Task description
All the entries need to be duplicated exactly, with the pictures omitted.

Data
------------------------------

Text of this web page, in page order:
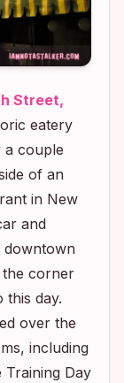
Street,
eatery
a couple
of an
in New
and
downtown
the corner
this day.
over the
including
Training Day
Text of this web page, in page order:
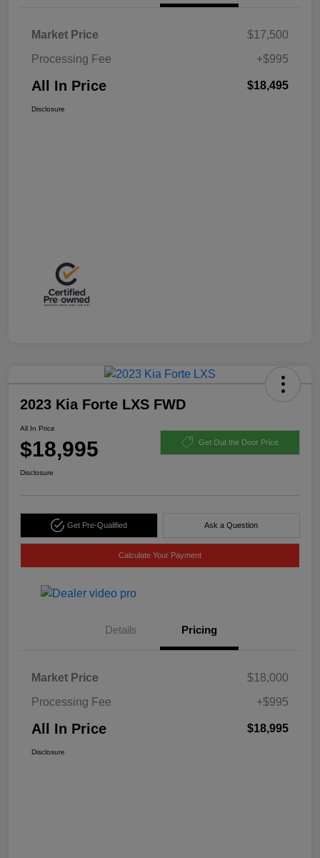
Market Price
$17,500
Processing Fee
+$995
All In Price $18,495
Disclosure
2023 Kia Forte LXS FWD
All In Price
$18,995 Get Out the Door Price
Disclosure
Get Pre-Qualified Ask a Question
Calculate Your Payment
Details Pricing
Market Price
$18,000
Processing Fee
+$995
All In Price $18,995
Disclosure
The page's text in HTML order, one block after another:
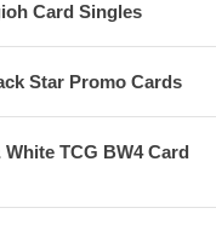
Card Singles
Star Promo Cards
TCG BW4 Card
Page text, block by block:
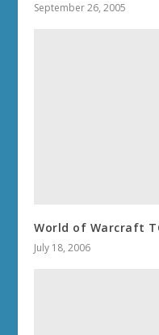
September 26, 2005
World of Warcraft
July 18, 2006
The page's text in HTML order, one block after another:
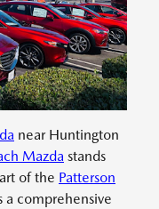
near Huntington
Mazda stands
of the Patterson
a comprehensive
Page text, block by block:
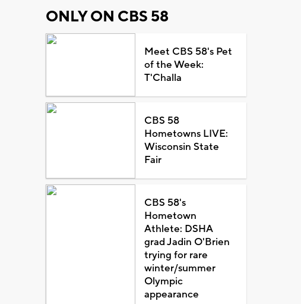
ONLY ON CBS 58
Meet CBS 58's Pet
of the Week:
T'Challa
CBS 58
Hometowns LIVE:
Wisconsin State
Fair
CBS 58's
Hometown
Athlete: DSHA
grad Jadin O'Brien
trying for rare
winter/summer
Olympic
appearance
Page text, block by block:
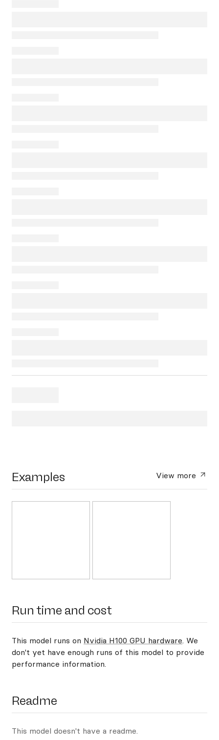
Examples View more
Run time and cost
This model runs on Nvidia H100 GPU hardware. We
don't yet have enough runs of this model to provide
performance information.
Readme
This model doesn't have a readme.
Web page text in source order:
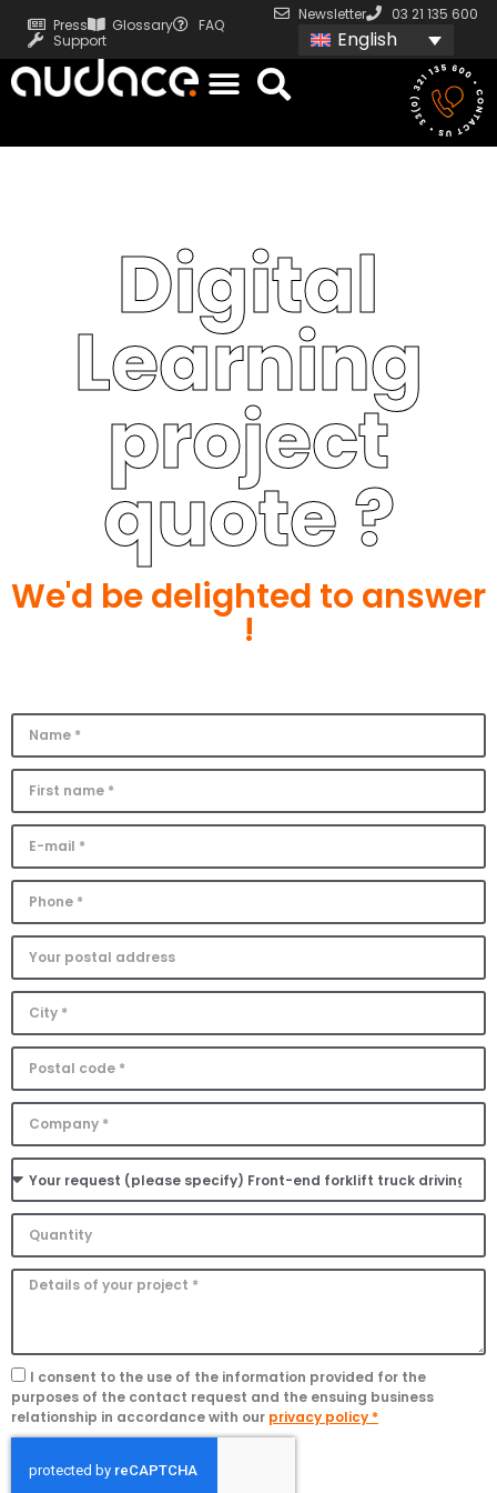
Press Glossary
FAQ
Support
Newsletter 03 21 135 600
English
Digital
Learning
project
quote ?
We'd be delighted to answer
!
I consent to the use of the information provided for the
purposes of the contact request and the ensuing business
relationship in accordance with our privacy policy *
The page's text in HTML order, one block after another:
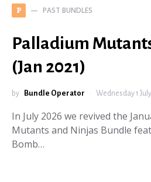
P PAST BUNDLES
Palladium
(Jan 2021)
by Bundle Operator Wednesday 1
In July 2026 we revived the
Mutants and Ninjas Bundle
Bomb…
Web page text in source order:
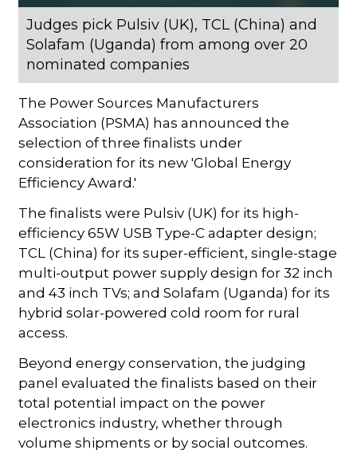
Judges pick Pulsiv (UK), TCL (China) and
Solafam (Uganda) from among over 20
nominated companies
The Power Sources Manufacturers
Association (PSMA) has announced the
selection of three finalists under
consideration for its new 'Global Energy
Efficiency Award.'
The finalists were Pulsiv (UK) for its high-
efficiency 65W USB Type-C adapter design;
TCL (China) for its super-efficient, single-stage
multi-output power supply design for 32 inch
and 43 inch TVs; and Solafam (Uganda) for its
hybrid solar-powered cold room for rural
access.
Beyond energy conservation, the judging
panel evaluated the finalists based on their
total potential impact on the power
electronics industry, whether through
volume shipments or by social outcomes.
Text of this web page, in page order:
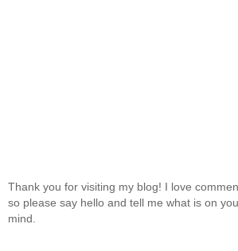
Thank you for visiting my blog! I love
so please say hello and tell me what is on
mind.
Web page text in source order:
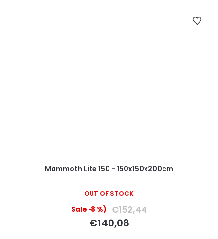
Mammoth Lite 150 - 150x150x200cm
OUT OF STOCK
(–8 %) €152,44
€140,08
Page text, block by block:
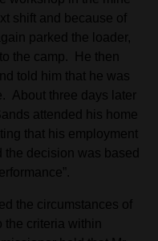
shift and because of
parked the loader,
the camp. He then
told him that he was
About three days later
attended his home
that his employment
decision was based
the circumstances of
the criteria within
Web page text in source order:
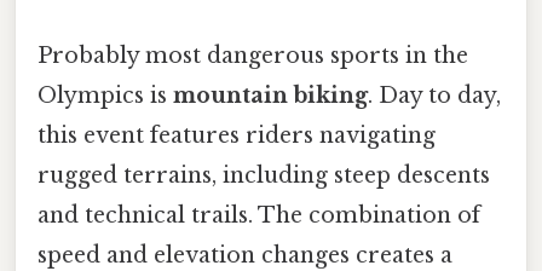
Probably most dangerous sports in the
Olympics is mountain biking. Day to day,
this event features riders navigating
rugged terrains, including steep descents
and technical trails. The combination of
speed and elevation changes creates a
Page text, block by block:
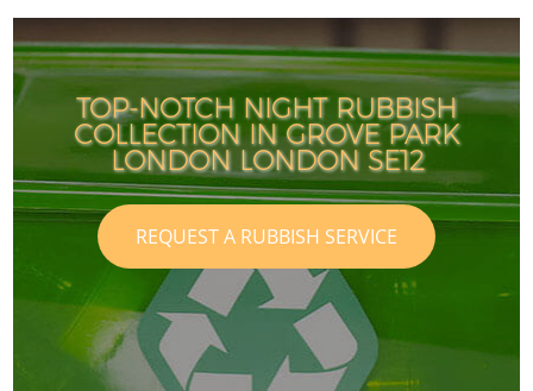
TOP-NOTCH NIGHT RUBBISH
COLLECTION IN GROVE PARK
LONDON LONDON SE12
REQUEST A RUBBISH SERVICE
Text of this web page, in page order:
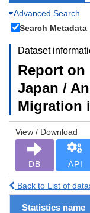
Advanced Search
Search Metadata
Dataset
Report
Japan /
Migration
View / Download
DB API
Back to List of
Statistics name
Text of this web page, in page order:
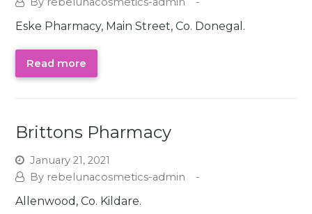
Eske Pharmacy, Main Street, Co. Donegal.
Read more
Brittons Pharmacy
January 21, 2021
rebelunacosmetics-admin
Allenwood, Co. Kildare.

------------------------------

Completed task
Text of this web page, in page order:
Street,
eatery
a couple
of an
in New
and
downtown
the corner
this day.
over the
including
Training Day
Text of this web page, in page order:
Market Price
$17,500
Processing Fee
+$995
All In Price $18,495
Disclosure
2023 Kia Forte LXS FWD
All In Price
$18,995 Get Out the Door Price
Disclosure
Get Pre-Qualified Ask a Question
Calculate Your Payment
Details Pricing
Market Price
$18,000
Processing Fee
+$995
All In Price $18,995
Disclosure
The page's text in HTML order, one block after another:
Card Singles
Star Promo Cards
TCG BW4 Card
Page text, block by block:
September 26, 2005
World of Warcraft
July 18, 2006
The page's text in HTML order, one block after another:
near Huntington
Mazda stands
of the Patterson
a comprehensive
Page text, block by block:
ONLY ON CBS 58
Meet CBS 58's Pet
of the Week:
T'Challa
CBS 58
Hometowns LIVE:
Wisconsin State
Fair
CBS 58's
Hometown
Athlete: DSHA
grad Jadin O'Brien
trying for rare
winter/summer
Olympic
appearance
Page text, block by block:
Examples View more
Run time and cost
This model runs on Nvidia H100 GPU hardware. We
don't yet have enough runs of this model to provide
performance information.
Readme
This model doesn't have a readme.
Web page text in source order:
Press Glossary
FAQ
Support
Newsletter 03 21 135 600
English
Digital
Learning
project
quote ?
We'd be delighted to answer
!
I consent to the use of the information provided for the
purposes of the contact request and the ensuing business
relationship in accordance with our privacy policy *
The page's text in HTML order, one block after another:
P PAST BUNDLES
Palladium
(Jan 2021)
by Bundle Operator Wednesday 1
In July 2026 we revived the
Mutants and Ninjas Bundle
Bomb…
Web page text in source order:
Judges pick Pulsiv (UK), TCL (China) and
Solafam (Uganda) from among over 20
nominated companies
The Power Sources Manufacturers
Association (PSMA) has announced the
selection of three finalists under
consideration for its new 'Global Energy
Efficiency Award.'
The finalists were Pulsiv (UK) for its high-
efficiency 65W USB Type-C adapter design;
TCL (China) for its super-efficient, single-stage
multi-output power supply design for 32 inch
and 43 inch TVs; and Solafam (Uganda) for its
hybrid solar-powered cold room for rural
access.
Beyond energy conservation, the judging
panel evaluated the finalists based on their
total potential impact on the power
electronics industry, whether through
volume shipments or by social outcomes.
Text of this web page, in page order:
Thank you for visiting my blog! I love
so please say hello and tell me what is on
mind.
Web page text in source order:
Mammoth Lite 150 - 150x150x200cm
OUT OF STOCK
(–8 %) €152,44
€140,08
Page text, block by block:
shift and because of
parked the loader,
the camp. He then
told him that he was
About three days later
attended his home
that his employment
decision was based
the circumstances of
the criteria within
Web page text in source order:
Probably most dangerous sports in the
Olympics is mountain biking. Day to day,
this event features riders navigating
rugged terrains, including steep descents
and technical trails. The combination of
speed and elevation changes creates a
Page text, block by block:
TOP-NOTCH NIGHT RUBBISH
COLLECTION IN GROVE PARK
LONDON LONDON SE12
REQUEST A RUBBISH SERVICE
Text of this web page, in page order:
Advanced Search
Search Metadata
Dataset
Report
Japan /
Migration
View / Download
DB API
Back to List of
Statistics name
Text of this web page, in page order:
Eske Pharmacy, Main Street, Co. Donegal.
Read more
Brittons Pharmacy
January 21, 2021
rebelunacosmetics-admin
Allenwood, Co. Kildare.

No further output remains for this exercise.